Taylor Wirth: The most significant consideration is whether an offering will ultimately bring value to the key stakeholders or whether it is better to sell to a larger competitor. The reality is that most successful start-ups will exit via acquisition. Do the costs of an offering outweigh a sale? What are your long-term goals, and does the company have the resources and personnel to maintain success as a public company?
What internal factors within a life science company should be evaluated to decide between an IPO and a buyout?
Taylor Wirth:
- Status and timeline of trials
- Cash flow and burn
- Long-term goals of founders and investors
You mentioned potential pending litigation impacting an IPO. Can you elaborate on how resolving intellectual property disputes can affect a company’s public offering strategy?

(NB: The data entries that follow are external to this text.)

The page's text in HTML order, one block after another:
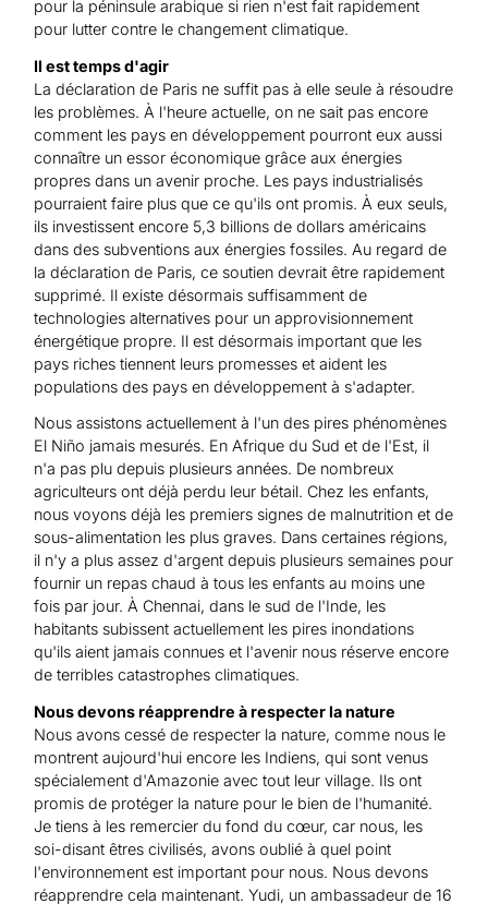
pour la péninsule arabique si rien n'est fait rapidement
pour lutter contre le changement climatique.
Il est temps d'agir
La déclaration de Paris ne suffit pas à elle seule à résoudre
les problèmes. À l'heure actuelle, on ne sait pas encore
comment les pays en développement pourront eux aussi
connaître un essor économique grâce aux énergies
propres dans un avenir proche. Les pays industrialisés
pourraient faire plus que ce qu'ils ont promis. À eux seuls,
ils investissent encore 5,3 billions de dollars américains
dans des subventions aux énergies fossiles. Au regard de
la déclaration de Paris, ce soutien devrait être rapidement
supprimé. Il existe désormais suffisamment de
technologies alternatives pour un approvisionnement
énergétique propre. Il est désormais important que les
pays riches tiennent leurs promesses et aident les
populations des pays en développement à s'adapter.
Nous assistons actuellement à l'un des pires phénomènes
El Niño jamais mesurés. En Afrique du Sud et de l'Est, il
n'a pas plu depuis plusieurs années. De nombreux
agriculteurs ont déjà perdu leur bétail. Chez les enfants,
nous voyons déjà les premiers signes de malnutrition et de
sous-alimentation les plus graves. Dans certaines régions,
il n'y a plus assez d'argent depuis plusieurs semaines pour
fournir un repas chaud à tous les enfants au moins une
fois par jour. À Chennai, dans le sud de l'Inde, les
habitants subissent actuellement les pires inondations
qu'ils aient jamais connues et l'avenir nous réserve encore
de terribles catastrophes climatiques.
Nous devons réapprendre à respecter la nature
Nous avons cessé de respecter la nature, comme nous le
montrent aujourd'hui encore les Indiens, qui sont venus
spécialement d'Amazonie avec tout leur village. Ils ont
promis de protéger la nature pour le bien de l'humanité.
Je tiens à les remercier du fond du cœur, car nous, les
soi-disant êtres civilisés, avons oublié à quel point
l'environnement est important pour nous. Nous devons
réapprendre cela maintenant. Yudi, un ambassadeur de 16
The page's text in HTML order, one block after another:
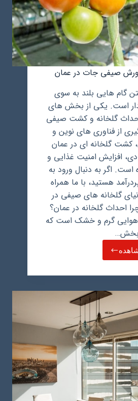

Taylor Wirth: Disputes regarding ownership of intellectual property have the potential to derail the process of going public. Protecting a company’s key technology or drug is paramount to maintaining the value of the company.
First, companies should identify all proprietary information used in the business, including all intellectual property. This process should also confirm the location and security protections of all such information.
Second, issuers are advised to document intellectual property assignments and confidentiality agreements with employees, consultants and others who have assisted in the development of the company’s inventions.
Lastly, counsel can assist in defending trademarks, copyrights and patents, whether by appropriately filing applications for inventions or defending against infringement claims.
About Taylor Wirth
Taylor Wirth is a partner in the Corporate Department practice of Barnes & Thornburg. Taylor counsels public companies across various industries, including retail and consumer products, healthcare, and real estate investment trusts (REIT). Taylor has represented issuers in a variety of securities transactions, including initial public offerings, secondary public offerings, at-the-market (ATM) offerings and private investments in public equity (PIPEs), and in other strategic transactions, including mergers and acquisitions, divestitures, going private transactions and tender offers. He regularly advises clients on corporate and securities matters, including public company disclosure, Section 16 and beneficial ownership issues, insider trading, executive compensation, and environmental, social, and governance.